Closed pradh closed 3 years ago
India census imports are 30GB (even before Census Tracts/BlockGroups), so doing the current logic for everything won't scale.
And really, the only check we care about for detecting bugs is the "inconsistent stats" bug. So I'm wondering about just having one single set of 64-bit hashes computed from {place, stat-var, unit, ..., date} without numeric value, and as we process SVObs, we do this check in a streaming way, and if there is a hit, then we know the offending Place ID, SV ID and CSV row, which we report as normal ERROR log (and we could even aggressively fail for it).
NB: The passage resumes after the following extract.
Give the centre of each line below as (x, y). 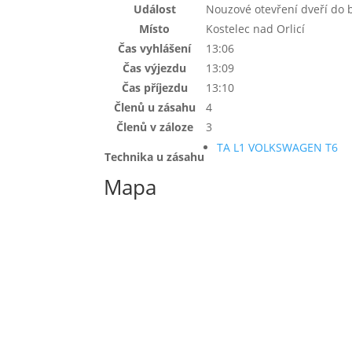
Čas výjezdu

At 1B input nodes (India team is doing ~200M in one dataset now), it is still 8GB, which seems okay.
Just reporting the Place ID and SV ID might help users debug, but they can also re-run the stats-checker with that Place ID to get more details.
WDYT?
This makes sense to me, i can work on this next!
+1, that sounds good to me. Thanks!
We ran into the "inconsistent stats" bug with EPA import which only happens for a small fraction of places - https://dashboards.corp.google.com/_51d0e7ea_3666_4fe8_82a6_acbf24d2585f?p=CNSPATH:%2Fcns%2Fjv-d%2Fhome%2Fdatcom%2Fimport_server%2Finternal%2Fvalidate_EPA_GHGRP_Validation%2FValidationProto@100.
It is not a very large import, so for those, might be nice to just run through all places in the import... or some significant fraction of it.